Where a picture appears, skip it and copy everything else in the listing exactly.

[ENTRIES SUPPLIED]
╭──
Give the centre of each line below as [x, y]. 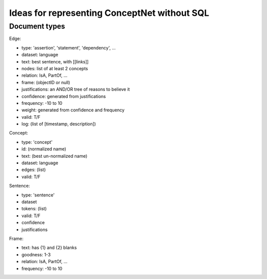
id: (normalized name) [44, 149]
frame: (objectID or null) [46, 82]
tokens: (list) [34, 209]
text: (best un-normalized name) [54, 156]
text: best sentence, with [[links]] [55, 61]
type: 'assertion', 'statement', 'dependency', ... [69, 47]
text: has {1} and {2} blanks [49, 248]
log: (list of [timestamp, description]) [59, 124]
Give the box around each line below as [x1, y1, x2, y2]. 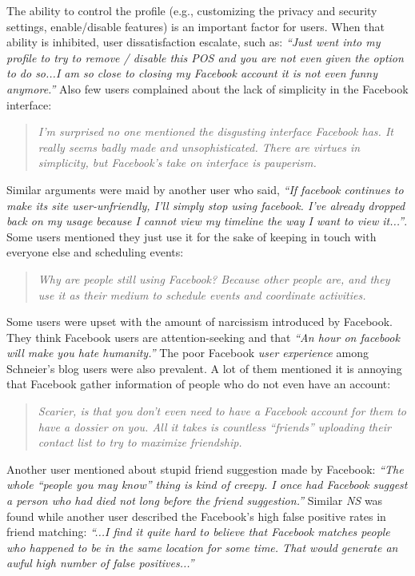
╰──
[PROBLEM SOLUTION]
Give the centre of each line below as [x, y]. 
id: (normalized name) [44, 149]
frame: (objectID or null) [46, 82]
tokens: (list) [34, 209]
text: (best un-normalized name) [54, 156]
text: best sentence, with [[links]] [55, 61]
type: 'assertion', 'statement', 'dependency', ... [69, 47]
text: has {1} and {2} blanks [49, 248]
log: (list of [timestamp, description]) [59, 124]
Give the box around each line below as [x1, y1, x2, y2]. 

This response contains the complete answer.